# Programas para simplificar funciones del algebra de boole



## isvillar

Busco un programa para simplificar funciones del algebra de boole, me dijieron que existia un programa llamado Karma, lo busque en internet pero el link esta con problemas.

Si uds, supieran de este programa u otro para el caso que les mencione anteriormente se lo agradeceria mucho.


----------



## Eduardo

Karma o Karnaugh ?


----------



## CHUPETE

holas a todo el foro, nose si habra algun programa o software que ayude a simplificar funciones boolenas de mas 5 variables,muchas gracias por su respuesta.


----------



## reyvilla

nunca lo he probado pero tiene un manual en español se ve muy bueno pruebalo y me avisas...saludos


----------



## Scooter

Para funciones grandes yo pondría una memoria y no simplificaría nada. Como te equivoques en un bit o lo quieras cambiar después te va a resultar complicadisimo.


----------



## CHUPETE

gracias por el programa reyvilla, esta bueno para comenzar con esto de la electronica digital para comprobar ejercicios.
muchas gracias por tu consejo scooter pero recien estoy empezando en esto y solo keria el programa para comprobar los ejercicios que dejan los profes que son de 4 variables alo mucho kreo.


----------



## Scooter

Puedes probar por Karnaugh que es mas rápido en muchos casos.


----------



## joecarl

Muy interesante, buen aporte


----------



## ElTallercito

Que buena onda, te felicito por el esfuerzo y trabajo!!!!


----------



## earroyog

Hola, no es lo que pides pero igual te puede servir, el multisim te hace las funciones booleanas a partir de la tabla de verdad y te lo implementa en circuito, eso si variable por variable, ojala te sirva de algo.


----------



## soerok

Buenas...
Hoy vengo con una duda: Recién empiezo a conocer los sistemas digitales y estoy viendo la simplificación de circuitos mediante mapas de Karnaugh y álgebra de Boole, el procedimiento para resolverlos mediante mapas de karnaugh ya lo conozco, pero con álgebra Booleana no puedo entender del todo bien como resolverlos.
En la siguiente función: A'BC + AB'C + ABC' + ABC
Resolviéndolo mediante mapas K. me quedo  BC + AC + AB
Pero con álgebra de Boole: Con la ley Distributiva tomo el factor #1 y #4 y formo lo siguiente: BC(A + A') y como A + A' = 1, entonces: BC + AB'C + ABC', después tomo los últimos 2 factores y con la ley Distributiva queda: A(B'C + BC'), entonces: BC + A(B'C + BC')...
Después ahí me atore, Es correcto lo que hice ? o tengo algún error, y si me pudieran ayudar a resolverlo y explicarlo les agradecería mucho


----------



## Eduardo

soerok dijo:
			
		

> En la siguiente función: A'BC + AB'C + ABC' + ABC
> Resolviéndolo mediante mapas K. me quedo  BC + AC + AB
> Pero con álgebra de Boole: Con la ley Distributiva tomo el factor #1 y #4 y formo lo siguiente: BC(A + A') y como A + A' = 1, entonces: BC + AB'C + ABC', después tomo los últimos 2 factores y con la ley Distributiva queda: A(B'C + BC'), entonces: BC + A(B'C + BC')...

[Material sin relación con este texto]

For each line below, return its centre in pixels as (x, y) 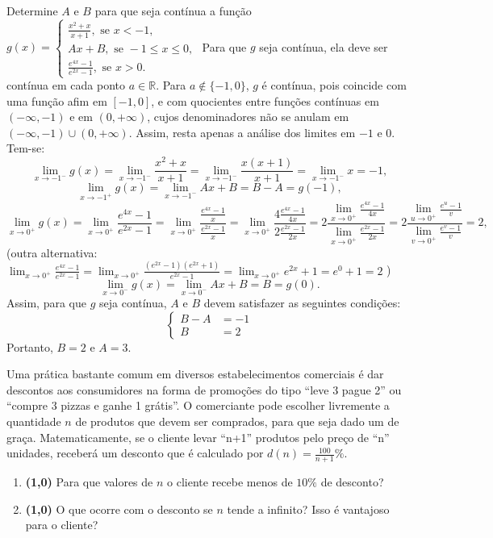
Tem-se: (26, 148)
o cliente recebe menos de (230, 482)
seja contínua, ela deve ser (324, 46)
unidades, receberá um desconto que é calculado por (135, 453)
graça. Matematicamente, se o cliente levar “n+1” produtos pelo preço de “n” (198, 437)
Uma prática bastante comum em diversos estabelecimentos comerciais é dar (195, 374)
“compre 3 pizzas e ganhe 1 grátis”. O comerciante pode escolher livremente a (198, 405)
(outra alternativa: (52, 252)
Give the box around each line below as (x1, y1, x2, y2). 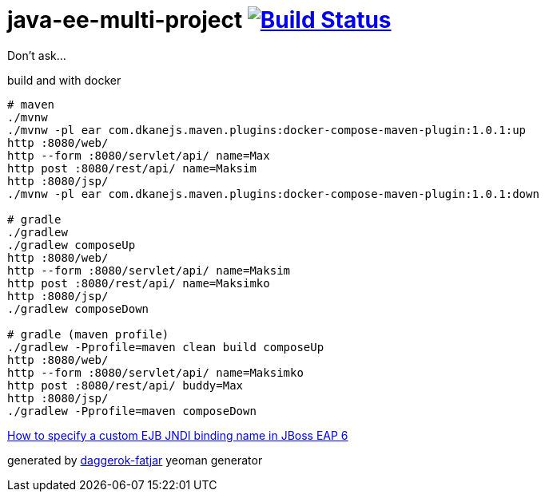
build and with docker (7, 73, 121, 87)
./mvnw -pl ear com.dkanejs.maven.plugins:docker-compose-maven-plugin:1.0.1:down (7, 187, 539, 200)
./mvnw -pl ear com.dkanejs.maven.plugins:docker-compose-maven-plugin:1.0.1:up (7, 123, 527, 136)
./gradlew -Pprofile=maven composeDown (7, 404, 257, 417)
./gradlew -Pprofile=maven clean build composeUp (7, 340, 324, 354)
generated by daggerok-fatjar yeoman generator (7, 453, 263, 467)
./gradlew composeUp (7, 238, 136, 251)
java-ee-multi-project (7, 6, 243, 34)
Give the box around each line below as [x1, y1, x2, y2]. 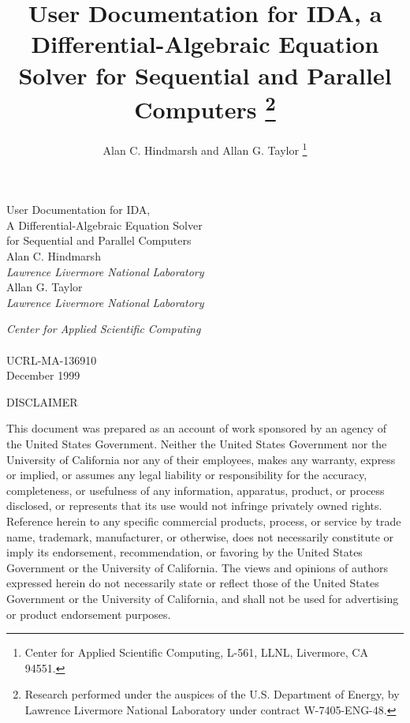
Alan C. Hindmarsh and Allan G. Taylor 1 [102, 140, 307, 158]
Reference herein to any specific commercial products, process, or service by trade [6, 512, 401, 529]
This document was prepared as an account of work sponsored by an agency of [6, 420, 386, 436]
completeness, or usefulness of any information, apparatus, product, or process [6, 481, 385, 498]
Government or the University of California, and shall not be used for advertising [6, 590, 399, 606]
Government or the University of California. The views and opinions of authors [6, 559, 389, 575]
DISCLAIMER [6, 393, 78, 410]
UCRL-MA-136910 [6, 351, 97, 368]
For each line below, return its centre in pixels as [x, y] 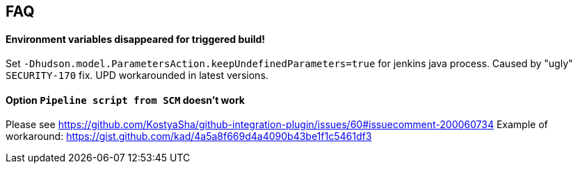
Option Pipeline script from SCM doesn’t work [125, 100]
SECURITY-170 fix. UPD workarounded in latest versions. [137, 75]
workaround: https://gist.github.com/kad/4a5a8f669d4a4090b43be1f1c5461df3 [189, 136]
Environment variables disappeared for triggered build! [136, 39]

Es que simplificar usando álgebra de Boole no es tan sencillo y "visible" como con un Karnaugh.
Tenés que usar "trucos" que en el álgebra convencional no aplicás y tener un poco de olfato.

En este caso, el motivo que no puedas seguir adelante es porque simplificaste dos términos adyacentes y los que te quedan tienen distancia (de Hamming) 2 ==> no podés hacer nada entre ellos.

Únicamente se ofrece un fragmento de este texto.